Coated urea is not "organic", even though it may be "Organic" in terms of chemistry.


----------



## Lawn_newbie (Jun 19, 2018)

I am betting the label means is contains organic and additional components. David did state that is a hybrid product.


----------



## Green (Dec 24, 2017)

Lawn_newbie said:


> I am betting the label means is contains organic and additional components. David did state that is a hybrid product.


I'm confused.

I just want to know how much of the total N is from the manure, basically. Do you still have access to him to ask more questions?


----------



## Suburban Jungle Life (Mar 1, 2018)

I'm sure someone more knowledgeable about this will comment. To me though, methylene urea can be water soluble, slowly water soluble, and water insoluble. As a mix of all, this affects how much of the label is manure. So, the 3.4% WIN wouldn't necessarily be completely manure but perhaps a part of it, maybe half (just a guess) but there are too many things mixed in for me to calculate it. Maybe they are using the low amounts of manure as a binder or to help extend N release or probably just to be able to call it organic since it now has an organic substance in it. Just speculation but I wouldn't be surprised. Also, the analysis on the bag is the guaranteed analysis (as in, at a minimum it has) and it may have more NPK than listed. While pure manure may be 4-4-4 (4% of a pure 100% bag of manure), they added in so many other products, S & Fe & SOP & urea & AMS, that the 4% probably consists of less than 1% at this point which is probably why they couldn't label it with any P since it can't be a guaranteed minimum.


----------



## Green (Dec 24, 2017)

Suburban Jungle Life said:


> I'm sure someone more knowledgeable about this will comment. To me though, methylene urea can be water soluble, slowly water soluble, and water insoluble. As a mix of all, this affects how much of the label is manure. So, the 3.4% WIN wouldn't necessarily be completely manure but perhaps a part of it, maybe half (just a guess) but there are too many things mixed in for me to calculate it. Maybe they are using the low amounts of manure as a binder or to help extend N release or probably just to be able to call it organic since it now has an organic substance in it. Just speculation but I wouldn't be surprised. Also, the analysis on the bag is the guaranteed analysis (as in, at a minimum it has) and it may have more NPK than listed. While pure manure may be 4-4-4 (4% of a pure 100% bag of manure), they added in so many other products, S & Fe & SOP & urea & AMS, that the 4% probably consists of less than 1% at this point which is probably why they couldn't label it with any P since it can't be a guaranteed minimum.

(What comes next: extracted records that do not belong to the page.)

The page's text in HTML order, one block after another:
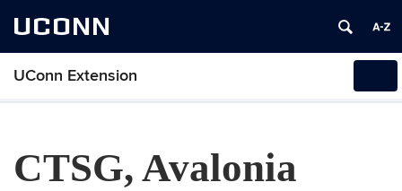
UCONN
UConn Extension
CTSG, Avalonia
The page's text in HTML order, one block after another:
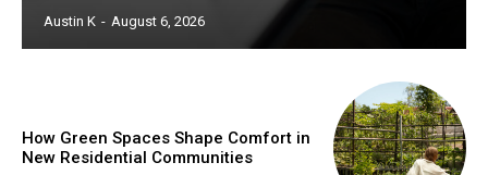
Austin K - August 6, 2026
How Green Spaces Shape Comfort in
New Residential Communities
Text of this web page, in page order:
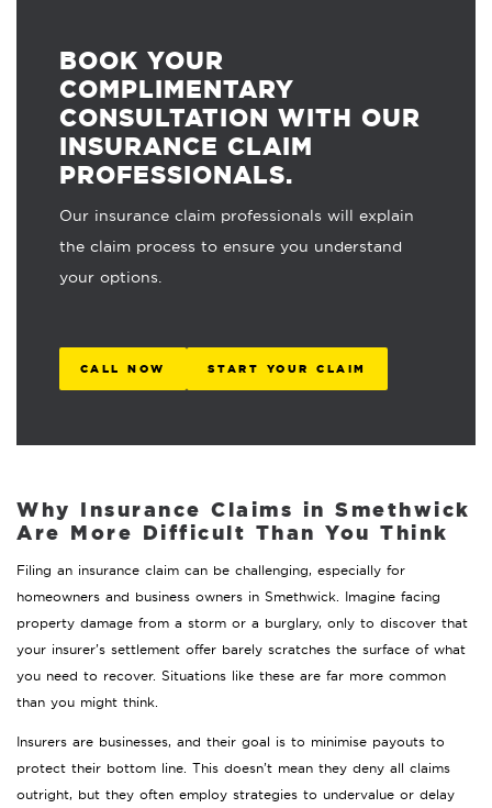
BOOK YOUR
COMPLIMENTARY
CONSULTATION WITH OUR
INSURANCE CLAIM
PROFESSIONALS.
Our insurance claim professionals will explain
the claim process to ensure you understand
your options.
CALL NOW START YOUR CLAIM
Why Insurance Claims in Smethwick
Are More Difficult Than You Think
Filing an insurance claim can be challenging, especially for
homeowners and business owners in Smethwick. Imagine facing
property damage from a storm or a burglary, only to discover that
your insurer’s settlement offer barely scratches the surface of what
you need to recover. Situations like these are far more common
than you might think.
Insurers are businesses, and their goal is to minimise payouts to
protect their bottom line. This doesn’t mean they deny all claims
outright, but they often employ strategies to undervalue or delay

It's really looking like this might not be a half organic product...it may be mostly urea, which makes no sense since it's advertised as organic...it should have like half of it's N from the organics (and not urea in terms of "organic"!)

I really wish analyses were more friendly to "bridge" products, so one could actually figure out what is what. I have this issue with every synthetic/organic combo product, it seems. The standards need to be revised so "organic" slow release and "synthetic" slow release require separate entries.


----------



## Suburban Jungle Life (Mar 1, 2018)

Do what I do. Mix your own. I weigh my fert before applying and I therefore know the exact amount of each fert, the lbs of each, and the final analysis. You can use my spreadsheet if you want an easy calculator for combos of fert and potash. I can share if you are interested.


----------